Feeling daring? Then venture into my three tips.
This week I have three ideas – some more opportunistic than others – drawn from the world of exchange-traded funds (ETFs) and investment trusts. One is a play on emerging markets, one is an adventurous punt on cybersecurity, and the last a good vehicle for seeking value.
1. Gamble on emerging markets
Let’s get stuck straight in with a fund I’ve covered before – Utilico Emerging Markets (LSE: UEM). This investment trust (which I own) invests in infrastructure-orientated businesses throughout the developing world.
Its track record suggests it has captured returns from emerging markets far more efficiently than more established names, such as the Templeton Emerging Markets trust. It also has a strong income focus, with a dividend yield of around 3.5%.

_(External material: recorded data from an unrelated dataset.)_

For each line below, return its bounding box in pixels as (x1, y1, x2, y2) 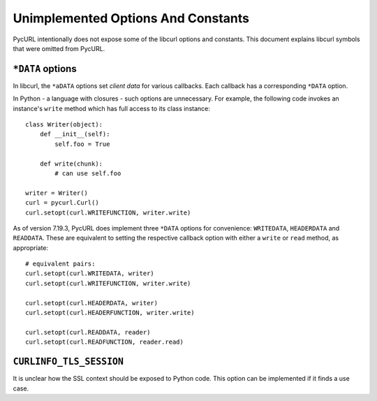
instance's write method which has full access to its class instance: (13, 104, 211, 112)
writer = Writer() (25, 189, 89, 197)
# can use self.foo (54, 169, 121, 177)
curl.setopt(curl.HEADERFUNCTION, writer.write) (25, 309, 195, 317)
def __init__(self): (39, 130, 110, 138)
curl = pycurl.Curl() (25, 199, 99, 207)
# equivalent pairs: (25, 260, 96, 268)
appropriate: (13, 243, 49, 251)
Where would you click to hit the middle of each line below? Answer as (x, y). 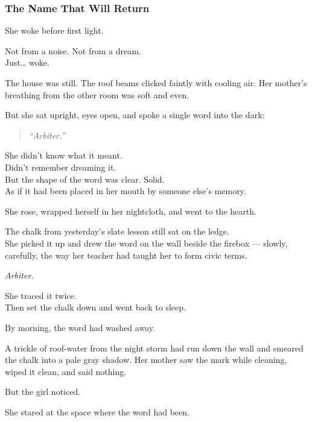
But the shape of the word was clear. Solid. (85, 179)
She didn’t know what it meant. (64, 155)
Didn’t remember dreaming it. (61, 167)
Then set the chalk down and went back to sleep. (95, 307)
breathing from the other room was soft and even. (97, 94)
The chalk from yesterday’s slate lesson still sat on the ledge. (117, 231)
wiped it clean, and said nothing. (66, 371)
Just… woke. (27, 62)
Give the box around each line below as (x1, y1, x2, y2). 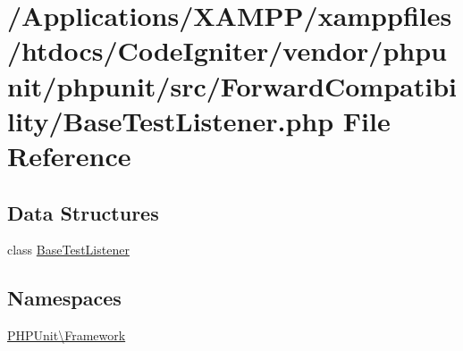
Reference (7, 137, 131, 173)
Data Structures (7, 198, 159, 226)
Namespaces (7, 284, 122, 312)
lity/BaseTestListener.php (7, 102, 334, 138)
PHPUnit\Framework (7, 326, 126, 345)
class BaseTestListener (7, 240, 130, 259)
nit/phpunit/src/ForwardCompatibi (7, 67, 457, 104)
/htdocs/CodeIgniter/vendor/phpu (7, 32, 447, 69)
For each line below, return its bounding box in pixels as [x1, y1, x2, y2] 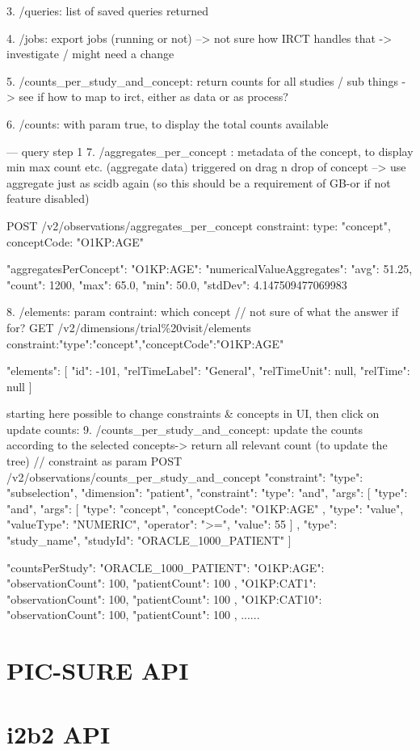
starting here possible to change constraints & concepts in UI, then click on [6, 405, 380, 422]
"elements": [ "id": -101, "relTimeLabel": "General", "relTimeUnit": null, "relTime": [6, 362, 410, 379]
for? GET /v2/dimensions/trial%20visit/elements [6, 318, 251, 335]
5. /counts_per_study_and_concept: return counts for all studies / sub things [6, 72, 398, 89]
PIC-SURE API [6, 654, 189, 687]
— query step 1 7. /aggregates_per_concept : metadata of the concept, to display [6, 142, 414, 159]
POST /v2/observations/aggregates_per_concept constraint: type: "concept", [6, 217, 391, 234]
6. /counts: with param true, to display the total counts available [6, 115, 329, 132]
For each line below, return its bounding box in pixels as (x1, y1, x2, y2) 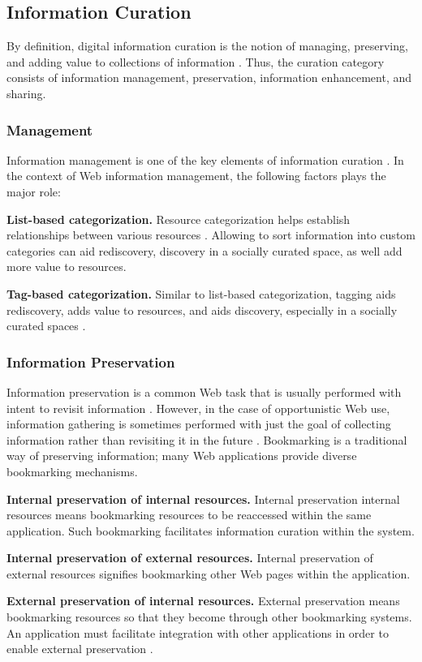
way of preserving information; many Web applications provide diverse (6, 447, 357, 464)
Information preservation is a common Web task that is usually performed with (6, 383, 402, 400)
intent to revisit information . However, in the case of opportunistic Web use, (6, 399, 390, 416)
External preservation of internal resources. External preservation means (6, 592, 400, 609)
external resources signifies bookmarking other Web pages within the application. (6, 565, 411, 582)
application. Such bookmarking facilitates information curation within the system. (6, 522, 415, 539)
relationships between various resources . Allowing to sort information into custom (6, 226, 416, 243)
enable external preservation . (6, 640, 153, 657)
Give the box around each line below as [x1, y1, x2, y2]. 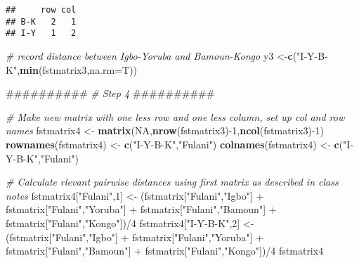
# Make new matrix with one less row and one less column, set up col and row [6, 109, 345, 124]
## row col [6, 5, 77, 15]
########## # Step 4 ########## [6, 86, 215, 101]
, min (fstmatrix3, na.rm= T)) [17, 62, 138, 77]
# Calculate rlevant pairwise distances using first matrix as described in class [6, 174, 339, 189]
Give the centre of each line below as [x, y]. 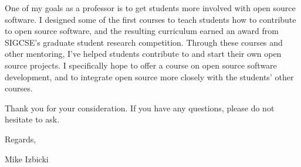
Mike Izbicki [27, 159]
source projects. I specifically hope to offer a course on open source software [141, 65]
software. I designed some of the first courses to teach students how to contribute [150, 19]
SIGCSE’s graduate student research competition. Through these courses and [144, 42]
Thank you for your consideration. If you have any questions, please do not [140, 108]
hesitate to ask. [32, 119]
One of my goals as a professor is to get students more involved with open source [150, 8]
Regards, [21, 139]
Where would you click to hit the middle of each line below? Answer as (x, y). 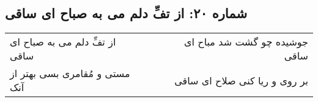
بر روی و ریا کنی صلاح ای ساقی (241, 80)
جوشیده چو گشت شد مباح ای (246, 42)
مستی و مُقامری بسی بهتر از (70, 73)

Emerging markets have been getting a thorough kicking – amid China’s challenges and fretting over rising US interest rates – but this squall will pass, as they all do. When that happens (maybe next year), the turnaround will be sharp. One interesting way to play it could be the subscription shares issued by Utilico a few weeks back. In effect, subscription shares are an upside warrant or option on an underlying ordinary share price.
At specific dates (usually annually, or every six months) you get the chance to convert your subscription shares into ordinary shares at a fixed price. These options are effectively a geared way of playing a bounce in the price. They don’t pay any dividends and they are a gamble on the price going up. So let’s see how they work so we can decide if the gamble is worth the risk.

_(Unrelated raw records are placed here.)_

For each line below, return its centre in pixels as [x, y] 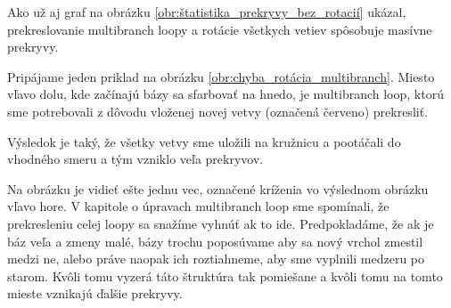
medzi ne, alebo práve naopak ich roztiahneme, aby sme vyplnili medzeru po [216, 259]
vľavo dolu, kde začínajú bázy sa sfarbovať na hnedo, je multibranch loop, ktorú [225, 94]
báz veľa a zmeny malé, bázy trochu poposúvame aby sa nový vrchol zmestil [215, 241]
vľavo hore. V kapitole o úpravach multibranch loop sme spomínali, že [198, 206]
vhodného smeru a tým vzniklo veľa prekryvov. [135, 159]
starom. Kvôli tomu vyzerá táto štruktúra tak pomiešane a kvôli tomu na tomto [225, 276]
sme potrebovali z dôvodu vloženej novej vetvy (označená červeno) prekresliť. [218, 111]
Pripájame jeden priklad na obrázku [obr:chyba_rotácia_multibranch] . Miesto [221, 76]
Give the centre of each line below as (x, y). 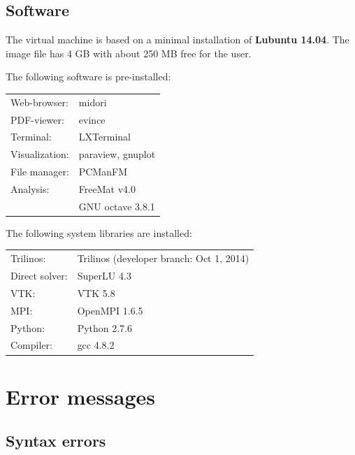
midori (93, 102)
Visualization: (40, 154)
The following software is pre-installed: (88, 77)
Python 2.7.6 (105, 327)
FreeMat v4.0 (107, 188)
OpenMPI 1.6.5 (110, 310)
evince (92, 119)
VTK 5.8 (96, 292)
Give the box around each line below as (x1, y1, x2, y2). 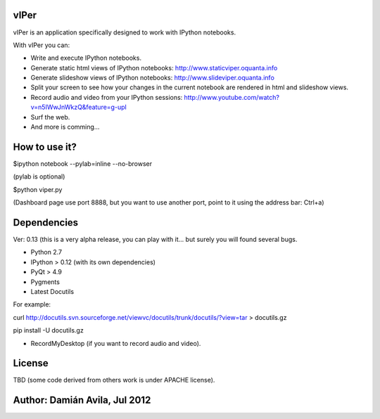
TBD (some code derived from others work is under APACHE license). (13, 376, 215, 385)
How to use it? (13, 141, 77, 153)
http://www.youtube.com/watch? (184, 93, 279, 101)
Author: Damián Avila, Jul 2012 (13, 394, 151, 406)
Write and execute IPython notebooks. (30, 53, 142, 63)
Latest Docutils (30, 287, 74, 295)
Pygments (30, 278, 60, 286)
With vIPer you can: (13, 41, 70, 49)
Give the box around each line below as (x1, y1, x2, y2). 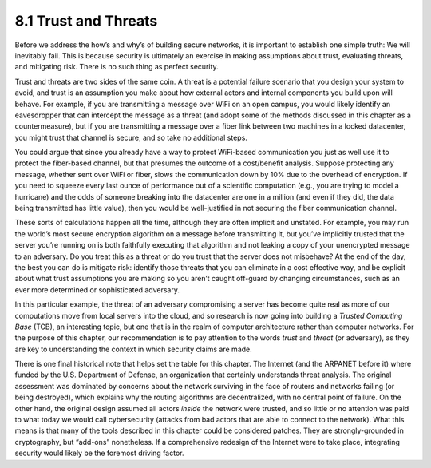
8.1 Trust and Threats (14, 12, 158, 30)
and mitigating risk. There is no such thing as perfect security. (14, 62, 219, 72)
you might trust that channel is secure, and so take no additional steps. (14, 133, 247, 142)
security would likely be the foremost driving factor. (14, 448, 184, 458)
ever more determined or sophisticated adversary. (14, 284, 180, 295)
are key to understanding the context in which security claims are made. (14, 344, 253, 354)

Utilico’s managers have issued 42 million of these subscription shares (subs) to investors, giving them the option to transfer into ordinary shares at a price of 183p. This transfer can happen “on the last business day of each of February 2016, August 2016, February 2017, August 2017 and February 2018”. But you don’t have to be an existing shareholder to buy the subs. You can buy them for 11.5p (at the time of writing) under the ticker UEMS.
Here’s how it works. The ordinary shares currently trade at 158p. So if you buy a subscription share with the intention of converting into the ordinaries over the next few years, the share price needs to rise above 194.5p before you make a profit (11.5p to buy the subs, then 183p to subscribe for the ordinaries). That’s a big ask – it assumes a 20%-plus rise in the ordinary share price. But if sentiment shifts, I reckon we could see a big rebound, and it’s worth noting that the share price has been above 200p at times.
So let’s say the share price rises to 205p. At that point, the subs would be worth 22p a share (205p less 183p), near-doubling your initial 11.5p investment. Of course, the reverse could happen too – the ordinary shares could keep falling, leaving the subscription options to expire worthless. In short, you could lose 100% of your investment far more easily than if you bought the ordinary shares outright. My feeling is that we may not have seen the worst for emerging markets yet, so the subs could fall further – but I’d be a buyer at 7p.
2. A focused play on cybersecurity
Another idea for the adventurous is a new exchange-traded fund from ETF Securities that we mentioned here last week – the ISE CyberSecurity (LSE: ISPY) fund. The focus – obviously – is cybersecurity. More than half of the businesses the fund tracks are software outfits, such as Sophos and Trend Micro, but network equipment businesses such as Juniper and Cisco also make the list. Some investors find these theme funds a bit ‘faddish’, but they have their virtues, as long as you’re selective.
One problem with investing in many tech funds is that you end up with a portfolio dominated by Apple, Google and Microsoft. There may be nothing wrong with that, but it’s too broad for some. So I think there could be real mileage in being focused on cybersecurity specifically – the market is only going to get bigger – and investing in some smaller businesses.
3. Back a true contrarian
Finally, keep an eye on Aurora Investment Trust (LSE: ARR). This fund has seen better days. But now the directors seem to have decided to turn it into a vehicle for Phoenix Asset Management, run by Gary Channon. I’ve known Channon for some time. He’s one of the UK’s most interesting value fund managers. Private investors can’t get into his existing private fund as it’s only marketed at institutions and high-net-worth individuals – so the decision to use Aurora as a new listed vehicle is interesting. Channon is a hugely focused stockpicker who has made big, successful bets on a whole range of businesses – including Sports Direct at its nadir and the housebuilders after 2009.
Details are due out in the next few months so there’s not much more to say right now. And the shares aren’t very liquid – when I rang my own broker at Hargreaves Lansdown, they observed that there are no electronic market makers and so you’d have to leave open a “fill or kill” order. The restructuring will involve dealing with this issue – but if everything goes to plan, we could be about to get access to a very experienced, contrarian UK stockpicker who can give stars such as Nick Train and Andy Brough a real run for their money.